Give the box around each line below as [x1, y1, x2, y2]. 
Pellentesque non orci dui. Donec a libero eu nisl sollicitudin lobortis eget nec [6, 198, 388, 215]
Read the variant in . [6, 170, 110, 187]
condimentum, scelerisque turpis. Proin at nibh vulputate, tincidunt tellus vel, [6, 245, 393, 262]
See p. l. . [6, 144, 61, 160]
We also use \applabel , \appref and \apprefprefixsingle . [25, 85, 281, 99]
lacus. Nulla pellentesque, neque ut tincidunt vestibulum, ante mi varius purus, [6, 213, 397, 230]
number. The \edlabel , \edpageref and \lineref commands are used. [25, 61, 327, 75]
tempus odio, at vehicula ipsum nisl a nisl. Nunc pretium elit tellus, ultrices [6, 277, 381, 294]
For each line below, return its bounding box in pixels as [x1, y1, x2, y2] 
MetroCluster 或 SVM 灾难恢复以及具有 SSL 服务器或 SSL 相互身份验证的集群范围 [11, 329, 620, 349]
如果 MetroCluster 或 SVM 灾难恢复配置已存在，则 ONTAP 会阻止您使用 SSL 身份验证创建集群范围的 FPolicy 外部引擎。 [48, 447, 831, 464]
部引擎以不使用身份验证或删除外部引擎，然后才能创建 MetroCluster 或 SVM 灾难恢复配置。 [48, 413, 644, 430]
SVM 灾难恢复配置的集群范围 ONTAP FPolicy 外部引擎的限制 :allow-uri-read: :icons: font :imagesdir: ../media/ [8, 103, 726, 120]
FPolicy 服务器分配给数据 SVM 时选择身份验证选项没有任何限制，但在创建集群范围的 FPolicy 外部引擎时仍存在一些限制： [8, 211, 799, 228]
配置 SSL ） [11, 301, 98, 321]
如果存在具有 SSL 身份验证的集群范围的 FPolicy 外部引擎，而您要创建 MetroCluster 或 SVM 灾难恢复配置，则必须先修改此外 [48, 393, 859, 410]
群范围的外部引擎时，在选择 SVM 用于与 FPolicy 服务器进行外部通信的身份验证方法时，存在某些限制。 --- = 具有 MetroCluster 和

┄┄┄┄┄┄┄┄┄┄┄┄┄┄┄┄┄┄┄┄

PROBLEM DETAILS
Return only the part of the records above that opens with the line containing "tempus odio, at" and closes with the line containing "如果 MetroCluster 或", ends included.

EXERCISE RESULT
tempus odio, at vehicula ipsum nisl a nisl. Nunc pretium elit tellus, ultrices [6, 277, 381, 294]
For each line below, return its bounding box in pixels as [x1, y1, x2, y2] 
MetroCluster 或 SVM 灾难恢复以及具有 SSL 服务器或 SSL 相互身份验证的集群范围 [11, 329, 620, 349]
如果 MetroCluster 或 SVM 灾难恢复配置已存在，则 ONTAP 会阻止您使用 SSL 身份验证创建集群范围的 FPolicy 外部引擎。 [48, 447, 831, 464]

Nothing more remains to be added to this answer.